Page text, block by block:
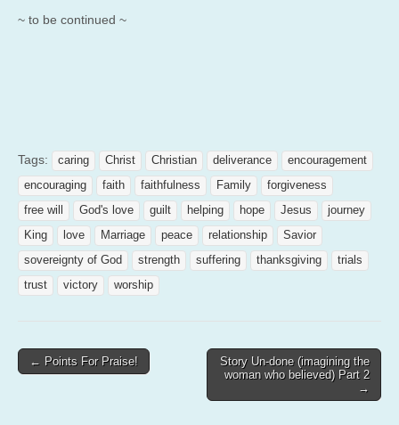
~ to be continued ~
Tags: caring Christ Christian deliverance
encouragement
encouraging
faith faithfulness Family
forgiveness
free will
God's love guilt helping hope Jesus
journey
King
love Marriage peace relationship
Savior
sovereignty of God
strength suffering thanksgiving
trials
trust
victory worship
Post
← Points For Praise!
Story Un-done (imagining the
woman who believed) Part 2
→
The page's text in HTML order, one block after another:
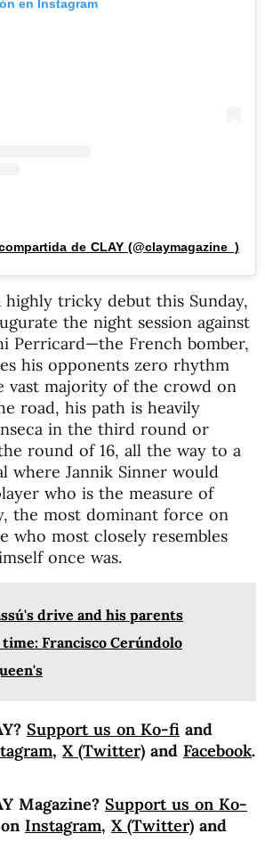
en Instagram
de CLAY (@claymagazine_)
highly tricky debut this Sunday,
the night session against
Perricard—the French bomber,
his opponents zero rhythm
vast majority of the crowd on
road, his path is heavily
in the third round or
round of 16, all the way to a
where Jannik Sinner would
who is the measure of
the most dominant force on
who most closely resembles
once was.
drive and his parents
Francisco Cerúndolo
Support us on Ko-fi and
, X (Twitter) and Facebook.
Magazine? Support us on Ko-
Instagram, X (Twitter) and
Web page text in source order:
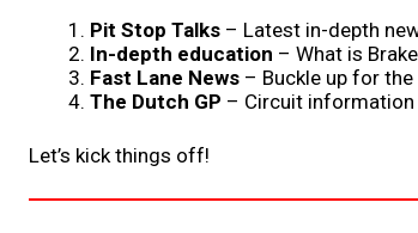
Pit Stop Talks – Latest in-depth
In-depth education – What is
Fast Lane News – Buckle up for
The Dutch GP – Circuit
Let’s kick things off!
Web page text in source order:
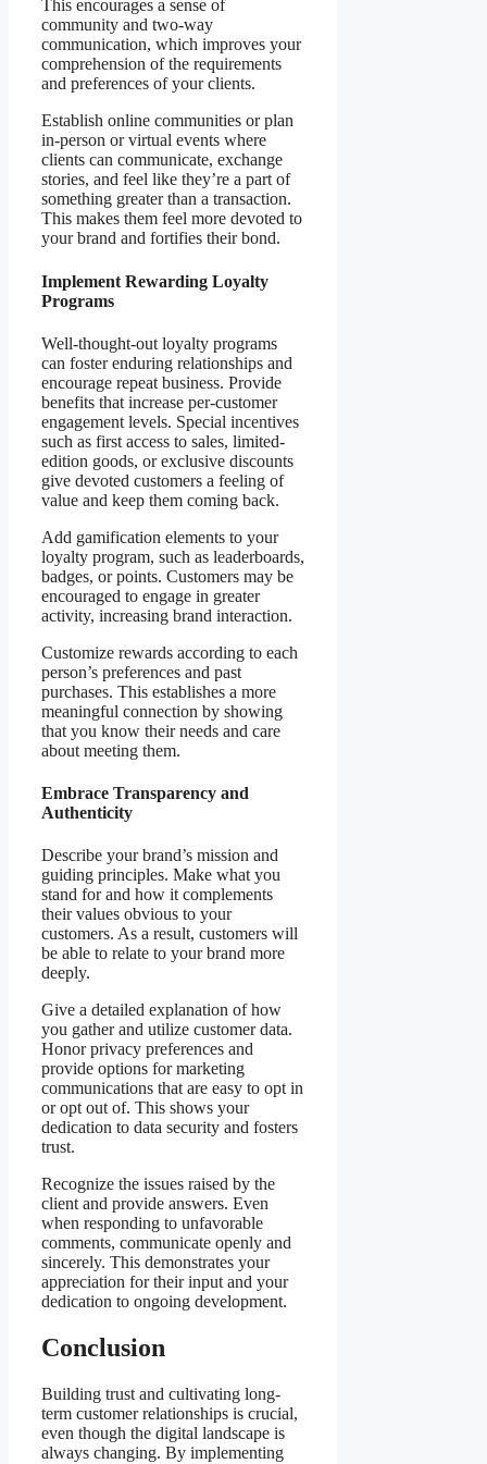
This encourages a sense of
community and two-way
communication, which improves your
comprehension of the requirements
and preferences of your clients.
Establish online communities or plan
in-person or virtual events where
clients can communicate, exchange
stories, and feel like they’re a part of
something greater than a transaction.
This makes them feel more devoted to
your brand and fortifies their bond.
Implement Rewarding Loyalty
Programs
Well-thought-out loyalty programs
can foster enduring relationships and
encourage repeat business. Provide
benefits that increase per-customer
engagement levels. Special incentives
such as first access to sales, limited-
edition goods, or exclusive discounts
give devoted customers a feeling of
value and keep them coming back.
Add gamification elements to your
loyalty program, such as leaderboards,
badges, or points. Customers may be
encouraged to engage in greater
activity, increasing brand interaction.
Customize rewards according to each
person’s preferences and past
purchases. This establishes a more
meaningful connection by showing
that you know their needs and care
about meeting them.
Embrace Transparency and
Authenticity
Describe your brand’s mission and
guiding principles. Make what you
stand for and how it complements
their values obvious to your
customers. As a result, customers will
be able to relate to your brand more
deeply.
Give a detailed explanation of how
you gather and utilize customer data.
Honor privacy preferences and
provide options for marketing
communications that are easy to opt in
or opt out of. This shows your
dedication to data security and fosters
trust.
Recognize the issues raised by the
client and provide answers. Even
when responding to unfavorable
comments, communicate openly and
sincerely. This demonstrates your
appreciation for their input and your
dedication to ongoing development.
Conclusion
Building trust and cultivating long-
term customer relationships is crucial,
even though the digital landscape is
always changing. By implementing
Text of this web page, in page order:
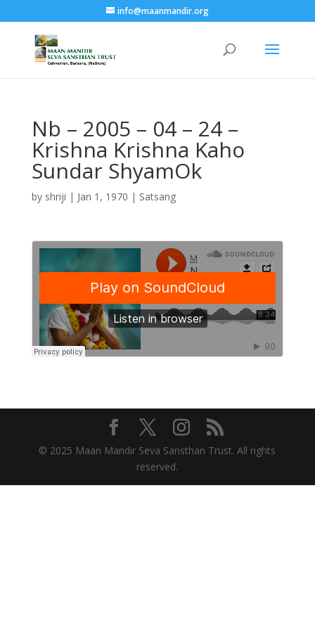
info@maanmandir.org
Nb – 2005 – 04 – 24 –
Krishna Krishna Kaho
Sundar ShyamOk
by shriji | Jan 1, 1970 | Satsang
© 2025 Maan Mandir Seva Sansthan Trust. All rights
reserved.
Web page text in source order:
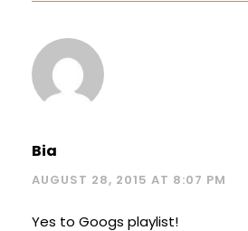
Bia
AUGUST 28, 2015 AT 8:07 PM
Yes to Googs playlist!
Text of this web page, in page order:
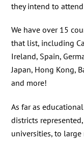
they intend to attend
We have over 15
that list, including
Ireland, Spain,
Japan, Hong Kong,
and more!
As far as
districts
universities, to large
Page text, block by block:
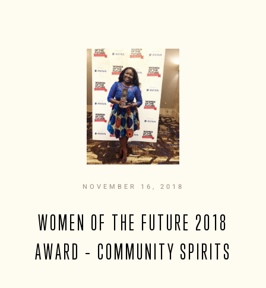
NOVEMBER 16, 2018
WOMEN OF THE FUTURE 2018
AWARD – COMMUNITY SPIRITS
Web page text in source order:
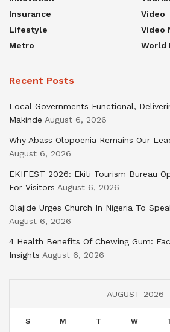
Insurance
Lifestyle
Metro
Video
Video
World
Recent Posts
Local Governments Functional,
Makinde August 6, 2026
Why Abass Olopoenia Remains Our
August 6, 2026
EKIFEST 2026: Ekiti Tourism Bureau
For Visitors August 6, 2026
Olajide Urges Church In Nigeria To
August 6, 2026
4 Health Benefits Of Chewing Gum:
Insights August 6, 2026
AUGUST 2026
S M T W
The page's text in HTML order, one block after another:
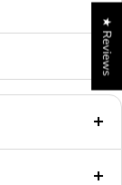
★ Reviews
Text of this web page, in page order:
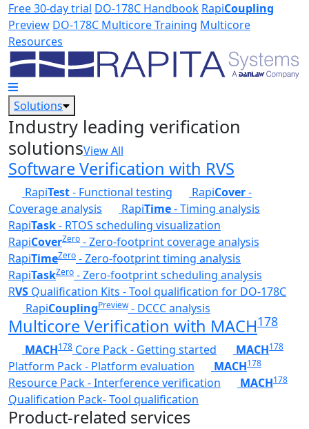
Skip to main content
Free 30-day trial DO-178C Handbook RapiCoupling
Preview DO-178C Multicore Training Multicore
Resources
Solutions
Industry leading verification
solutionsView All
Software Verification with RVS
RapiTest- Functional testing RapiCover-
Coverage analysis
RapiTime- Timing analysis
RapiTask- RTOS scheduling visualization
RapiCoverZero - Zero-footprint coverage analysis
RapiTimeZero - Zero-footprint timing analysis
RapiTaskZero - Zero-footprint scheduling analysis
RVS Qualification Kits - Tool qualification for DO-178C
RapiCouplingPreview- DCCC analysis
Multicore Verification with MACH178
MACH178 Core Pack - Getting started MACH178
Platform Pack - Platform evaluation MACH178
Resource Pack - Interference verification MACH178
Qualification Pack- Tool qualification
Product-related services
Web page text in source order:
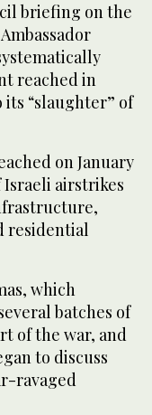
briefing on the
reached in
its “slaughter” of
on January
Israeli airstrikes
residential
which
batches of
of the war, and
to discuss
ravaged
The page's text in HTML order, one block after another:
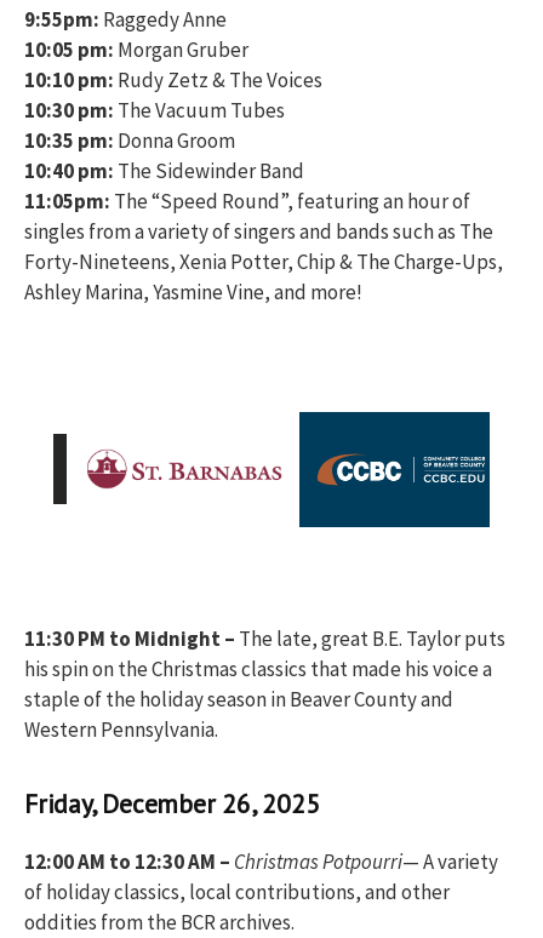
9:55pm: Raggedy Anne
10:05 pm: Morgan Gruber
10:10 pm: Rudy Zetz & The Voices
10:30 pm: The Vacuum Tubes
10:35 pm: Donna Groom
10:40 pm: The Sidewinder Band
11:05pm: The “Speed Round”, featuring an hour of
singles from a variety of singers and bands such as The
Forty-Nineteens, Xenia Potter, Chip & The Charge-Ups,
Ashley Marina, Yasmine Vine, and more!
11:30 PM to Midnight – The late, great B.E. Taylor puts
his spin on the Christmas classics that made his voice a
staple of the holiday season in Beaver County and
Western Pennsylvania.
Friday, December 26, 2025
12:00 AM to 12:30 AM – Christmas Potpourri— A variety
of holiday classics, local contributions, and other
oddities from the BCR archives.
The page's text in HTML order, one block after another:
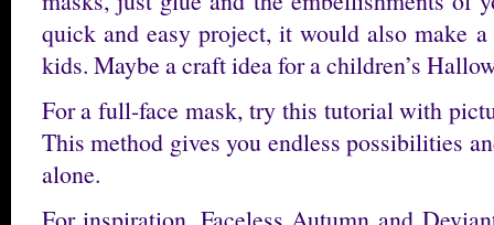
quick and easy project, it would also make
kids. Maybe a craft idea for a children’s
For a full-face mask, try this tutorial with
This method gives you endless possibilities
alone.
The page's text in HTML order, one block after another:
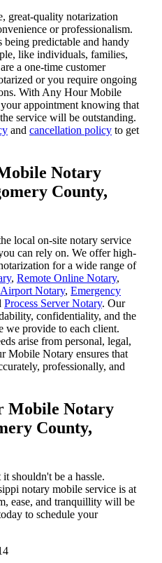
great-quality notarization
or professionalism.
being predictable and handy
like individuals, families,
a one-time customer
or you require ongoing
With Any Hour Mobile
appointment knowing that
service will be outstanding.
and cancellation policy to get
Notary
County,
local on-site notary service
can rely on. We offer high-
for a wide range of
, Remote Online Notary,
Airport Notary, Emergency
Process Server Notary. Our
confidentiality, and the
we provide to each client.
arise from personal, legal,
Mobile Notary ensures that
professionally, and
Mobile Notary
County,
shouldn't be a hassle.
notary mobile service is at
ease, and tranquillity will be
to schedule your
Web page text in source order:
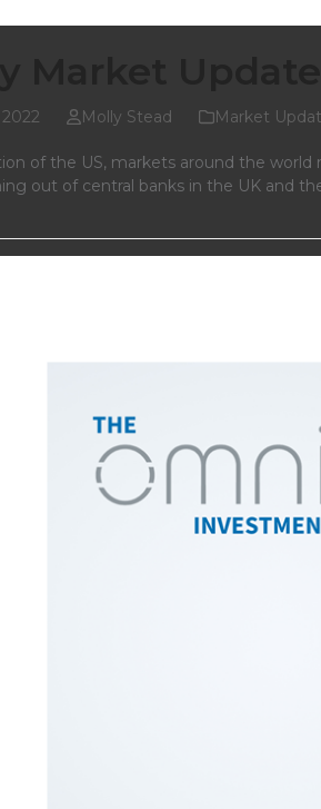
Molly Stead Market
of the US, markets around the
out of central banks in the UK and
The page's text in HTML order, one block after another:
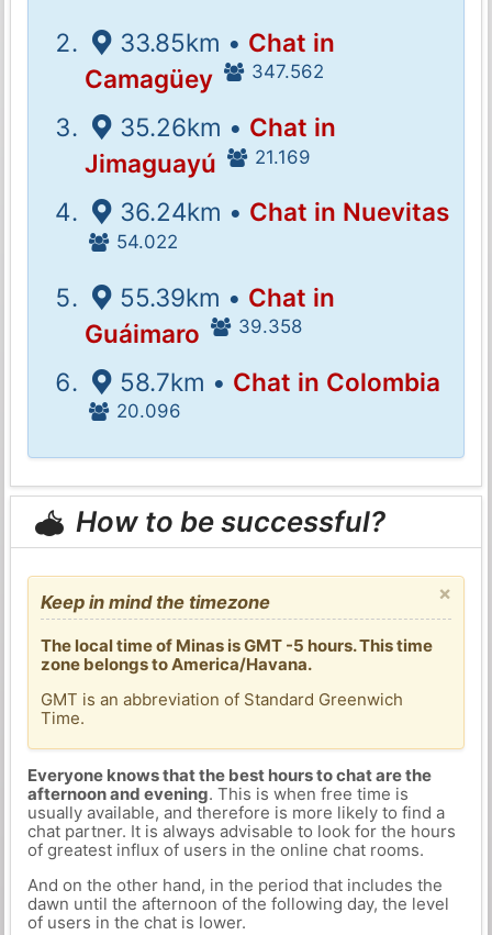
33.85km • Chat in
Camagüey
347.562
35.26km • Chat in
Jimaguayú
21.169
36.24km • Chat in Nuevitas
54.022
55.39km • Chat in
Guáimaro
39.358
58.7km • Chat in Colombia
20.096
How to be successful?
×
Keep in mind the timezone
The local time of Minas is GMT -5 hours. This time
zone belongs to America/Havana.
GMT is an abbreviation of Standard Greenwich
Time.
Everyone knows that the best hours to chat are the
afternoon and evening. This is when free time is
usually available, and therefore is more likely to find a
chat partner. It is always advisable to look for the hours
of greatest influx of users in the online chat rooms.
And on the other hand, in the period that includes the
dawn until the afternoon of the following day, the level
of users in the chat is lower.
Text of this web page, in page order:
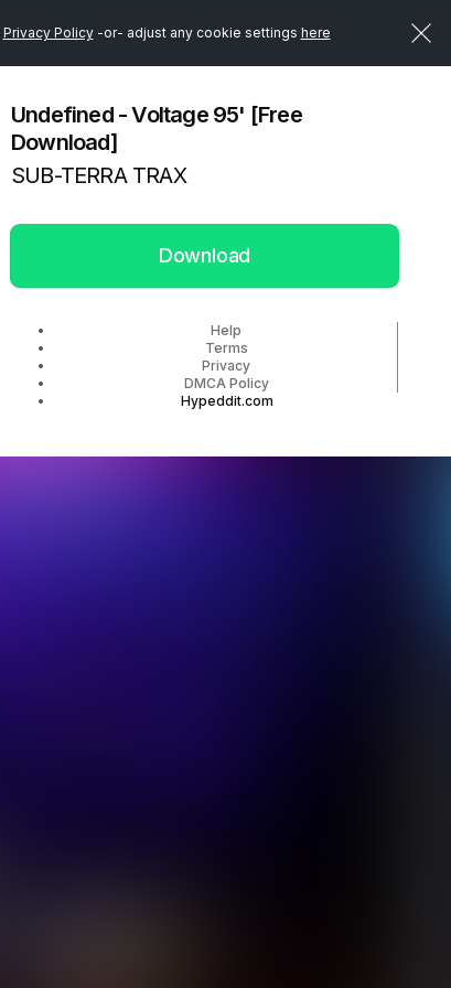
Privacy Policy-or- adjust any cookie settings here
Undefined - Voltage 95' [Free
Download]
SUB-TERRA TRAX
Download
Help
Terms
Privacy
DMCA Policy
Hypeddit.com
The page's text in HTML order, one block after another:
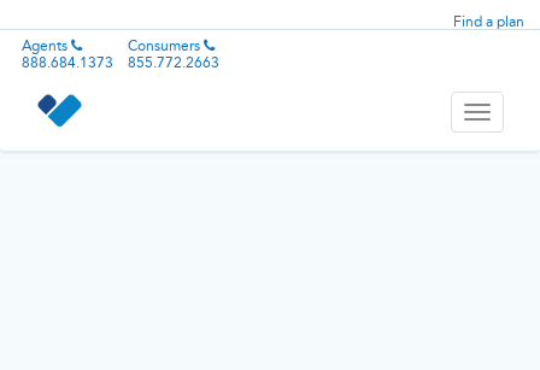
Find a plan
Agents
888.684.1373
Consumers
855.772.2663
Toggle
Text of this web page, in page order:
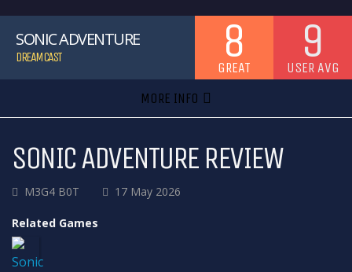
SONIC ADVENTURE
DREAMCAST 8
GREAT 9
USER AVG
MORE INFO
SONIC ADVENTURE REVIEW
M3G4 B0T 17 May 2026
Related Games
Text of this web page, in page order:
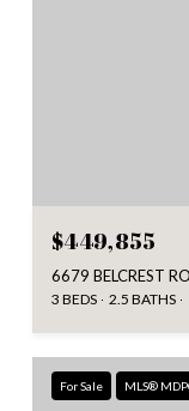
$449,855
6679 BELCREST
3 BEDS 2.5 BATHS
For Sale MLS®

> [TASK TO CARRY OUT]: Copy word for word the lines above, starting at the line containing "in the third round or" and ending at the line containing "value and keep them coming back.", inclusive, with no pictures.

> [OUTPUT]:
in the third round or
round of 16, all the way to a
where Jannik Sinner would
who is the measure of
the most dominant force on
who most closely resembles
once was.
drive and his parents
Francisco Cerúndolo
Support us on Ko-fi and
, X (Twitter) and Facebook.
Magazine? Support us on Ko-
Instagram, X (Twitter) and
Web page text in source order:
Pit Stop Talks – Latest in-depth
In-depth education – What is
Fast Lane News – Buckle up for
The Dutch GP – Circuit
Let’s kick things off!
Web page text in source order:
This encourages a sense of
community and two-way
communication, which improves your
comprehension of the requirements
and preferences of your clients.
Establish online communities or plan
in-person or virtual events where
clients can communicate, exchange
stories, and feel like they’re a part of
something greater than a transaction.
This makes them feel more devoted to
your brand and fortifies their bond.
Implement Rewarding Loyalty
Programs
Well-thought-out loyalty programs
can foster enduring relationships and
encourage repeat business. Provide
benefits that increase per-customer
engagement levels. Special incentives
such as first access to sales, limited-
edition goods, or exclusive discounts
give devoted customers a feeling of
value and keep them coming back.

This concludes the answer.